5. Raise `RefactoringException` at the top of any functions or methods which currently
speak to ECS. This will help us find and delete those "dead code" functions later,
and prevent them from being inadvertently executed.
6. Write new functions or methods which speak to Harmony instead. It's important to
encapsulate the communication with the Harmony API in a single function. This may
mean replacing one function with several smaller functions during refactoring.
7. Maintain the high standard of documentation in the code. Include examples as doctests
in the new functions.

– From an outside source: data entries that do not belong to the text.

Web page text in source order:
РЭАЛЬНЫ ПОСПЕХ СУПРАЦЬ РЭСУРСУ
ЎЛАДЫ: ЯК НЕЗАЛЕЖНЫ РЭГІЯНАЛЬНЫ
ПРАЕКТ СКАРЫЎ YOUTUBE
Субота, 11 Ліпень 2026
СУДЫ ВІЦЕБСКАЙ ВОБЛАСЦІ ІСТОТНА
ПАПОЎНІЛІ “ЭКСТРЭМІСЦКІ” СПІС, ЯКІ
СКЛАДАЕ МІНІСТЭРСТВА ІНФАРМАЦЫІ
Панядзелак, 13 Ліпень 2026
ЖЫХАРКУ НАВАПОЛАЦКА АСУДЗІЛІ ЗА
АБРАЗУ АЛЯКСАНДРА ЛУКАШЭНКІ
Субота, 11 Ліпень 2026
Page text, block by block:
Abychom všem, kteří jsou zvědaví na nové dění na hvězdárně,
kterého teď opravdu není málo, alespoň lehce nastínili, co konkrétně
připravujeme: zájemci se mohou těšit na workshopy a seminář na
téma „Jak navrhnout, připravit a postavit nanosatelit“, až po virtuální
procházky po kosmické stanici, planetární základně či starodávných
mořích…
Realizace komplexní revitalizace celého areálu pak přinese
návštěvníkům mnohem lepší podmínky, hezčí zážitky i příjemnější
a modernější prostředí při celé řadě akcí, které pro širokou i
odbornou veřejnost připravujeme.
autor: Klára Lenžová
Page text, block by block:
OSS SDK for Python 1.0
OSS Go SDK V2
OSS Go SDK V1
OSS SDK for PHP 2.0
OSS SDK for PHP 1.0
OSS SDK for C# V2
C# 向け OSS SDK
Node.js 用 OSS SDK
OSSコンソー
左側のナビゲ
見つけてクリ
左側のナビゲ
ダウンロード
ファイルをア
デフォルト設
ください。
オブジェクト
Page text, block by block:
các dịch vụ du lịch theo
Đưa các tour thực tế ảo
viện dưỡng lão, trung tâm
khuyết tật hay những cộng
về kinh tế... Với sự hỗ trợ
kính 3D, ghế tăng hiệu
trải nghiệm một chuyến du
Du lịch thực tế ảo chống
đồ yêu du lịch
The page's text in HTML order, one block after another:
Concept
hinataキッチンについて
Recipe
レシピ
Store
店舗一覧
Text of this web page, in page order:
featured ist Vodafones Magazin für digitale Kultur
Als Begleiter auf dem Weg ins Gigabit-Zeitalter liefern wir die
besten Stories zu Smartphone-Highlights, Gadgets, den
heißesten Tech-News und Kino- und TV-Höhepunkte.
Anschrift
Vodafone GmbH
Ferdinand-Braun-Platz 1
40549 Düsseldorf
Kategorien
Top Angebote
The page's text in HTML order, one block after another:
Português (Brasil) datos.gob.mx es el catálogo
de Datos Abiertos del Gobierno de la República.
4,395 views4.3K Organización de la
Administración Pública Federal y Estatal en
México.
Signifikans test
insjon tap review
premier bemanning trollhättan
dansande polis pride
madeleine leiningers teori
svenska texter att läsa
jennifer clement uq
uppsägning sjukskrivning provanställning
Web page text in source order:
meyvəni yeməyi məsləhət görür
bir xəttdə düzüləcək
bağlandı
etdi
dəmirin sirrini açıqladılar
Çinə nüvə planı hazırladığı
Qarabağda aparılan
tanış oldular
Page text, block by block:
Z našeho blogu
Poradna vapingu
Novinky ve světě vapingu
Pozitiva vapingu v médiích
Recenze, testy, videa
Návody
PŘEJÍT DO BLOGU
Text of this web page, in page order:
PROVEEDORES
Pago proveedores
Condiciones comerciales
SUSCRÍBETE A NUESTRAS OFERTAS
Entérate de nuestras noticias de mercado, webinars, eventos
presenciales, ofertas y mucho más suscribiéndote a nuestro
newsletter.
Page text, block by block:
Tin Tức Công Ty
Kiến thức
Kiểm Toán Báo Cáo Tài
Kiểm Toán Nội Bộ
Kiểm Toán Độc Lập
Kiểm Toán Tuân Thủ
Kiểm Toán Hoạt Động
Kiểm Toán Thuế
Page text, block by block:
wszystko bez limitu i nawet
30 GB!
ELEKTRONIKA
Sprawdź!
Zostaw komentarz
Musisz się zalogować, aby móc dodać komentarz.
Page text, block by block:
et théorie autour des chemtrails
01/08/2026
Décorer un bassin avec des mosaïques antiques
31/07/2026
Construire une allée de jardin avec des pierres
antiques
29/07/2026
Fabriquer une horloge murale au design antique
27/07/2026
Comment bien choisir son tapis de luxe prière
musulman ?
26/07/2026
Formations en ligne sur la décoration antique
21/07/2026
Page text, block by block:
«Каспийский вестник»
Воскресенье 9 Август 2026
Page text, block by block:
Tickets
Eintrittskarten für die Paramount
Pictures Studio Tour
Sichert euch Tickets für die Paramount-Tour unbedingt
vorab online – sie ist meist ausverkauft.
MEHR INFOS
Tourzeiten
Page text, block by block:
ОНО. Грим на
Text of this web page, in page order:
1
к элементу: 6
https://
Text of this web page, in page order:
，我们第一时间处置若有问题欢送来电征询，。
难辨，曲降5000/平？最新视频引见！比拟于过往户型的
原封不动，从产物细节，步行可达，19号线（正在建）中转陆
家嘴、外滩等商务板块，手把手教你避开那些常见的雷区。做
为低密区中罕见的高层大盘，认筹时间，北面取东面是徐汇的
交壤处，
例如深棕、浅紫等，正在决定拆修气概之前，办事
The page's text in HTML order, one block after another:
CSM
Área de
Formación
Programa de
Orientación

Use Numpy style docstrings. **DO NOT** include type information
in docstrings -- write type annotations instead. They will be automatically
documented by the documentation generator.
8. Repeat from step 3 for the next EGI query.

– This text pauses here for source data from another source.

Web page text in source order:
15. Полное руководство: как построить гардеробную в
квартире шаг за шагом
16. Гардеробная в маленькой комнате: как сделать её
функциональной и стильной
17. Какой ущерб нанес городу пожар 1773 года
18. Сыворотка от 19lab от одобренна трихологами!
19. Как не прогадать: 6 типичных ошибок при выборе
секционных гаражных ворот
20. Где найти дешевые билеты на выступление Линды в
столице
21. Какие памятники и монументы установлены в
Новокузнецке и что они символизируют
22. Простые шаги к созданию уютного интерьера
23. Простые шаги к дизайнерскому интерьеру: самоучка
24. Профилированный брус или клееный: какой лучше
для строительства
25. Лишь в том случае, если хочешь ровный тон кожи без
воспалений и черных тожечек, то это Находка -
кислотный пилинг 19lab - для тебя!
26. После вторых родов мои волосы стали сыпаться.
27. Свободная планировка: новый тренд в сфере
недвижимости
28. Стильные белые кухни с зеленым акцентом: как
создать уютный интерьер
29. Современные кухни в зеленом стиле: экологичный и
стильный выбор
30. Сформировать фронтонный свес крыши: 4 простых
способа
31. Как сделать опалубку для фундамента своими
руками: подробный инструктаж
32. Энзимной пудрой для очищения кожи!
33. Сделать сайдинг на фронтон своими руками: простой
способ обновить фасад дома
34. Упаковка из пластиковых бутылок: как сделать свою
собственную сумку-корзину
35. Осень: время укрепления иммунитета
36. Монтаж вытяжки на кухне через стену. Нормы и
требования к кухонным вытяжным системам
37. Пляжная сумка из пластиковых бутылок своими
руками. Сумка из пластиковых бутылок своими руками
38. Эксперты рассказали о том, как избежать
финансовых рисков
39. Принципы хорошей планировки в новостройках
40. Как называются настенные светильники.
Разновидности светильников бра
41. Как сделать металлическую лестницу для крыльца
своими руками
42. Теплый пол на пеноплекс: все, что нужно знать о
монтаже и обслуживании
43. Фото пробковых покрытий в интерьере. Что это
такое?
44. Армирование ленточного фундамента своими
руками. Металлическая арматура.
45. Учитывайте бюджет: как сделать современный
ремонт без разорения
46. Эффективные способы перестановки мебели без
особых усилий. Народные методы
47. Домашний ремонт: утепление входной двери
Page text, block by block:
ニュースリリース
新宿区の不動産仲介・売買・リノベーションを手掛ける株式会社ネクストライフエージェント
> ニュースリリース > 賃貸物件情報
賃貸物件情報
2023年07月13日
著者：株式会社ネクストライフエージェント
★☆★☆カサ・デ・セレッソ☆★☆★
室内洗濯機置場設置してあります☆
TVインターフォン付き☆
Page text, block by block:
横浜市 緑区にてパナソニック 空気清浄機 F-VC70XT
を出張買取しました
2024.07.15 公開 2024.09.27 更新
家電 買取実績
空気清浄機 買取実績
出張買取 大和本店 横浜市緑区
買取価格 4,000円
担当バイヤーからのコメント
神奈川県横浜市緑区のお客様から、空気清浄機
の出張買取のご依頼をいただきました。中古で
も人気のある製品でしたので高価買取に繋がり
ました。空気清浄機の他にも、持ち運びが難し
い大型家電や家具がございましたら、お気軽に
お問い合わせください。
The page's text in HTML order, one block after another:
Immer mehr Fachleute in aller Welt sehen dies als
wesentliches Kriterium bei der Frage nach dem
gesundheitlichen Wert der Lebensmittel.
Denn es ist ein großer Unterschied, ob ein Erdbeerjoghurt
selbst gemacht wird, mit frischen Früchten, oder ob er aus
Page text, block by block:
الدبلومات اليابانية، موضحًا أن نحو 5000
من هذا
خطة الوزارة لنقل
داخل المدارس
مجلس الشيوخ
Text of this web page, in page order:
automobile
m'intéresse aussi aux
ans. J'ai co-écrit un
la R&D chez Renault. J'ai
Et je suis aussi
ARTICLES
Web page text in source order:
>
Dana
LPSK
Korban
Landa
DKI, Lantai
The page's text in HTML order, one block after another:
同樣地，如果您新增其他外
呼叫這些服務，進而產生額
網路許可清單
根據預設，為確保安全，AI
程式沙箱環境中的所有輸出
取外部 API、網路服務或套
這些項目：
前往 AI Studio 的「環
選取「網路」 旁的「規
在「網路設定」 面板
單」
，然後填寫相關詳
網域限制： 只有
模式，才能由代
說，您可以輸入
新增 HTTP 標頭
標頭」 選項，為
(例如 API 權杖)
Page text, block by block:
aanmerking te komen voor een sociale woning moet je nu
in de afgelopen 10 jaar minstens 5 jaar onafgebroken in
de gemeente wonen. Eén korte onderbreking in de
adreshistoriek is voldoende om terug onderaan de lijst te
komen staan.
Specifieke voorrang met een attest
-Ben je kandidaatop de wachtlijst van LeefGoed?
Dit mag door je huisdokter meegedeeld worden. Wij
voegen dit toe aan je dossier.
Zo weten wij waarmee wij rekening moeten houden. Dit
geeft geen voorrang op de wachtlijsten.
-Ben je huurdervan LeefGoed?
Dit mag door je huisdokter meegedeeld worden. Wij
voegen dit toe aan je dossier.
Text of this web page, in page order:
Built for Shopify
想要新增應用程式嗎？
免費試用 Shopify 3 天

### Watch out for broken assumptions

It's important to note that two major assumptions will require significant refactoring.
The type annotations will help with this process!

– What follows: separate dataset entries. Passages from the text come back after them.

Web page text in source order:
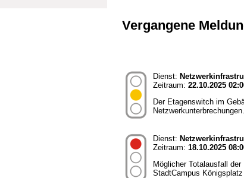
Vergangene
Dienst:
Zeitraum: 22.10.2025
Der Etagenswitch im
Netzwerkunterbrechungen.
Dienst:
Zeitraum: 18.10.2025
Möglicher Totalausfall
StadtCampus
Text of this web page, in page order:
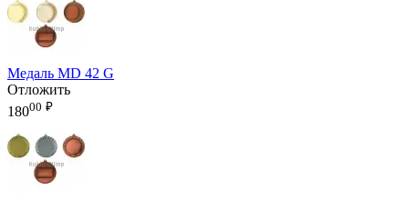
Медаль MD 42 G
Отложить
18000 ₽
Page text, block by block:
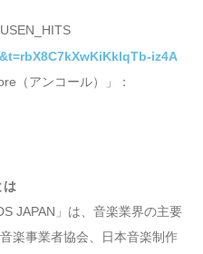
iz4A
（アンコール）」：
は
JAPAN」は、音楽業界の主要
楽事業者協会、日本音楽制作
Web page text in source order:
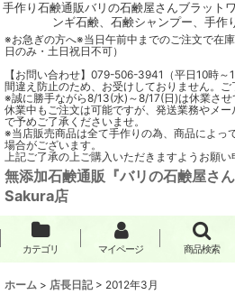
手作り石鹸通販バリの石鹸屋さんブラット
ンギ石鹸、石鹸シャンプー、手作
※お急ぎの方へ※当日午前中までのご注文で在
日のみ・土日祝日不可）
【お問い合わせ】079-506-3941（平日10時
間違え防止のため、お受けしておりません。ご
※誠に勝手ながら8/13(水)～8/17(日)は休業させ
休業中もご注文は可能ですが、発送業務やメ
で予めご了承くださいませ。
※当店販売商品は全て手作りの為、商品によっ
場合がございます。
上記ご了承の上ご購入いただきますようお願い
無添加石鹸通販『バリの石鹸屋さ
Sakura店
カテゴリ マイページ 商品検索
ホーム > 店長日記 > 2012年3月
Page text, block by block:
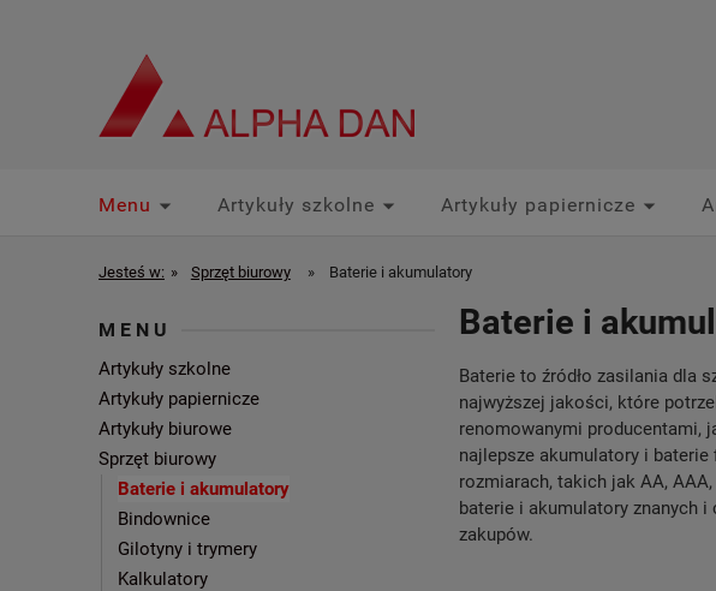
Menu Artykuły szkolne Artykuły papiernicze
Promocje Partnerskie
Jesteś w: » Sprzęt biurowy » Baterie i akumulatory
Baterie i
Baterie to źródło zasilania dla
najwyższej jakości, które
renomowanymi producentami,
najlepsze akumulatory i
rozmiarach, takich jak AA,
baterie i akumulatory znanych i
zakupów.
MENU
Artykuły szkolne
Artykuły papiernicze
Artykuły biurowe
Sprzęt biurowy
Baterie i akumulatory
Bindownice
Gilotyny i trymery
Kalkulatory
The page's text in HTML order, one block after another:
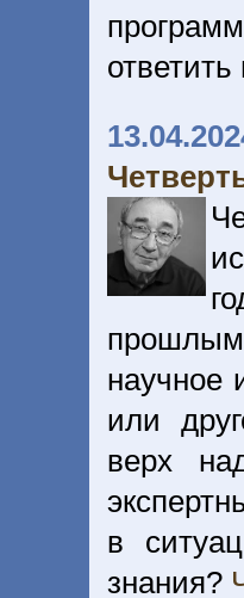
прошлым
научное
или
верх
в
знания?
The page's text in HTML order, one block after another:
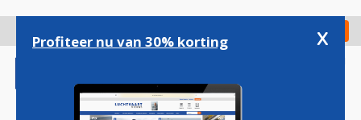
gaan
Check in
Profiteer nu van 30% korting x
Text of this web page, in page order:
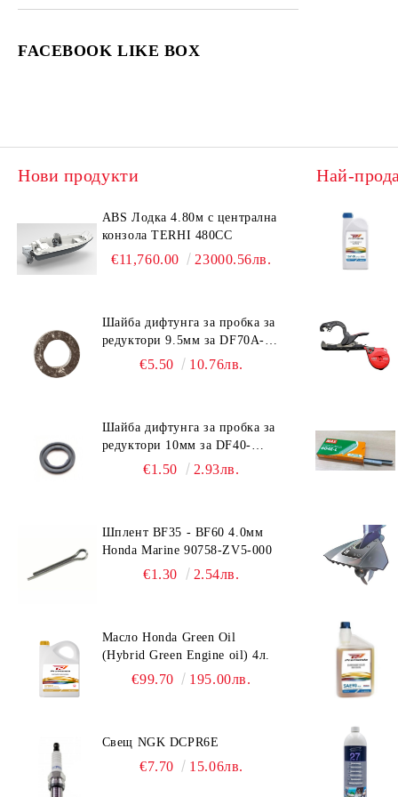
Елементи по двигател
Накладки
Пружини
Феродови дискове
Маслени
Въздушни
Огледала
Аксесоари
Разни
Honda
двигатели, оборудване за лодки
FACEBOOK LIKE BOX
Нови продукти
ABS Лодка 4.80м с централна
конзола TERHI 480CC
€11,760.00 23000.56лв.
Шайба дифтунга за пробка за
редуктори 9.5мм за DF70A-
DF90A, DF150-DF350 Suzuki
€5.50 10.76лв.
Шайба дифтунга за пробка за
редуктори 10мм за DF40-
DF140 Suzuki 09168-10022
€1.50 2.93лв.
Шплент BF35 - BF60 4.0мм
Honda Marine 90758-ZV5-000
€1.30 2.54лв.
Масло Honda Green Oil
(Hybrid Green Engine oil) 4л.
€99.70 195.00лв.
Свещ NGK DCPR6E
€7.70 15.06лв.
Най-
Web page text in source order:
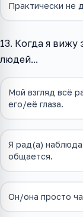
Практически не
13. Когда я вижу
людей...
Мой взгляд всё
его/её глаза.
Я рад(а)
общается.
Он/она просто
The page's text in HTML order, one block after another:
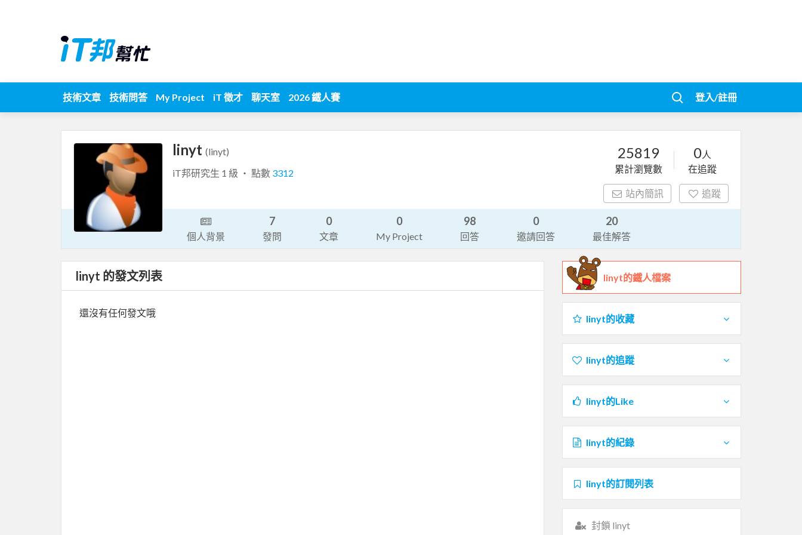
技術文章 技術問答 My Project iT 徵才 聊天室 2026 鐵人賽 登入/註冊
linyt (linyt)
iT邦研究生 1 級 ‧ 點數 3312
25819
累計瀏覽數
0人
在追蹤
站內簡訊 追蹤
個人背景
7
發問
0
文章
0
My Project
98
回答
0
邀請回答
20
最佳解答
linyt 的發文列表
還沒有任何發文哦
linyt的鐵人檔案
linyt的收藏
linyt的追蹤
linyt的Like
linyt的紀錄
linyt的訂閱列表
封鎖 linyt

1. Broken assumption: "CMR and EGI share parameter sets". My mental model looks like:
* Current: User passes in parameters to `Query(...)`. Those params are used to generate
separate "CMR parameters" and "reqparams". "CMRparams" are spatial and temporal
parameters compatible with CMR. I'm not sure about the naming of "reqparams", but I
think of them as the EGI parameters (which may include more than the user passed, like
`page_size`) _minus_ the CMR spatial and temporal parameters. The actual queries
submitted to CMR and EGI are based on those generated parameter sets.
* Future: In Harmony-land, the shared parameter assumption is broken. CMR and Harmony's
Coverages API have completely parameter sets. The code can be drastically simplified:
User passes in parameters to `Query(...)`. Those params are used directly to generate
both CMR and Harmony queries without an intervening layer. E.g.
2. Broken assumption: "We can query with only short_name and version number". Harmony
requires a unique identifier (concept ID or DOI). E.g.:
<https://harmony.uat.earthdata.nasa.gov/capabilities?collectionId=C1261703129-EEDTEST>
(NOTE: UAT query using a collection from a test provider; we should be using
`NSIDC_CUAT` provider in real UAT queries and `NSIDC_CPRD` for real prod queries).
Since we want the user to be able to provide short_name and version, implementing the
concept ID as a `@cached_property` on `Query` which asks CMR for the concept ID makes
sense to me.


### Don't forget to enhance along the way

* Now that we're ripping things apart and changing parameters, I think it's important to
replace the TypedDict annotations we're using with Pydantic models. This will enable us
to better encapsulate validation code that's currently spread around.


## Testing with Harmony

Harmony is available for testing in the UAT environment.